Let's Encrypt! - Part 2

Let's Encrypt! - Part 2

In the last post we covered how to install Let's Encrypt, and how to obtain your certificate. We're going to finish up this tutorial now by going over how to configure your SSL/TLS on Nginx and how to set up auto-renewal for Let's Encrypt!


Configuring SSL/TLS on Nginx

Now that we have our certificate, we need to configure our webserver to actually use it! On Nginx we need to edit our configuration that contains our server block. This is located at /etc/nginx/sites-available/default, by default.

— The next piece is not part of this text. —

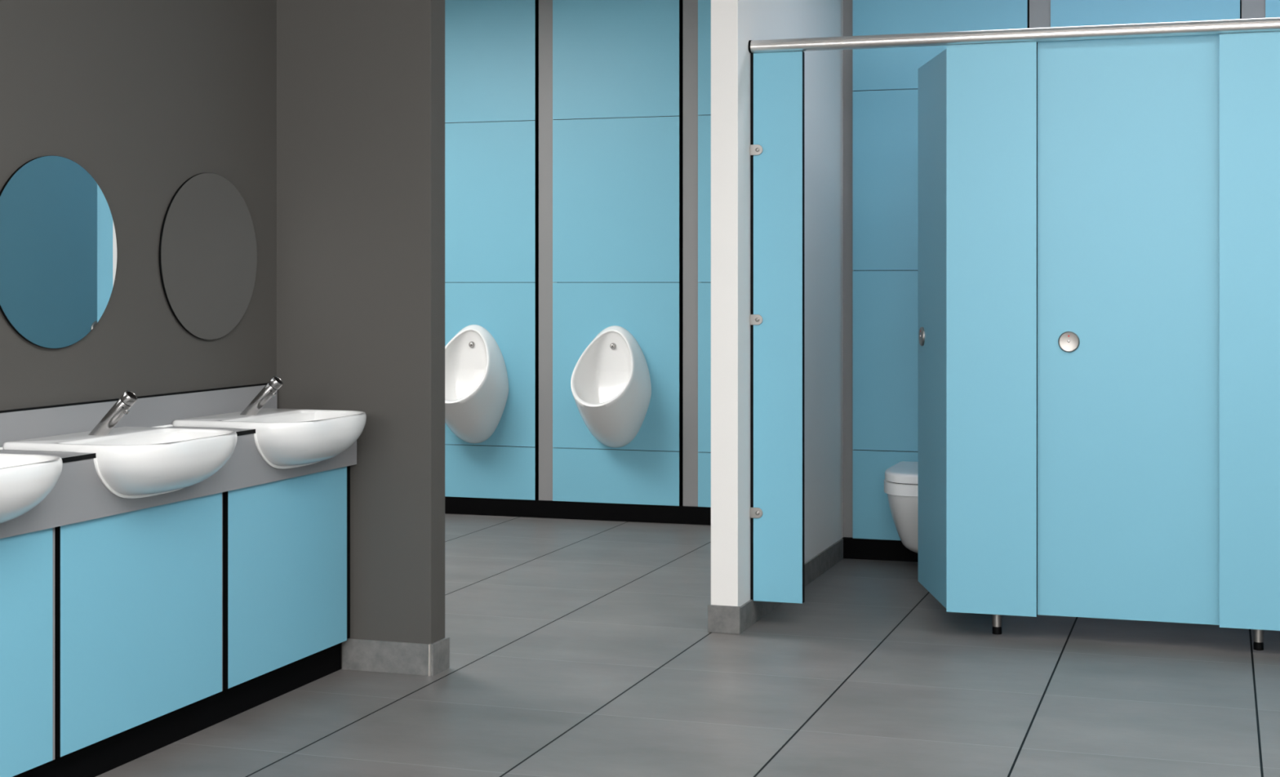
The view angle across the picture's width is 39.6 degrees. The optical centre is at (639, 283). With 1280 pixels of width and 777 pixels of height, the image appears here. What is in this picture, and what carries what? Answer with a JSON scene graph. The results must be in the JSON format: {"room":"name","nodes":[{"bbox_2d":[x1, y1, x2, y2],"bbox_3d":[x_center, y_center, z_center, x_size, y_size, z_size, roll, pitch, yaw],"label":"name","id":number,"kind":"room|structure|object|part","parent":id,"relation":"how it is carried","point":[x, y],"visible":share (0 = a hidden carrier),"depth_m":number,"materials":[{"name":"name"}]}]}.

sudo nano /etc/nginx/sites-available/default

Find the server block, and delete the lines that configure what port you listen to. By default, these are the two lines that you will delete:

listen 80 default_server;
listen [::]:80 default_server ipv6only=on;

We are going to set our server to listen on port 443, with SSL. So in our server block, where we just deleted the above code we will write:

listen 443 ssl;

server_name example.com www.example.com;

ssl_certificate /etc/letsencrypt/live/example.com;
ssl_certificate_key /etc/letsencrypt/live/example.com/privkey.pem;

Please don't forget to change example.com to your own domain!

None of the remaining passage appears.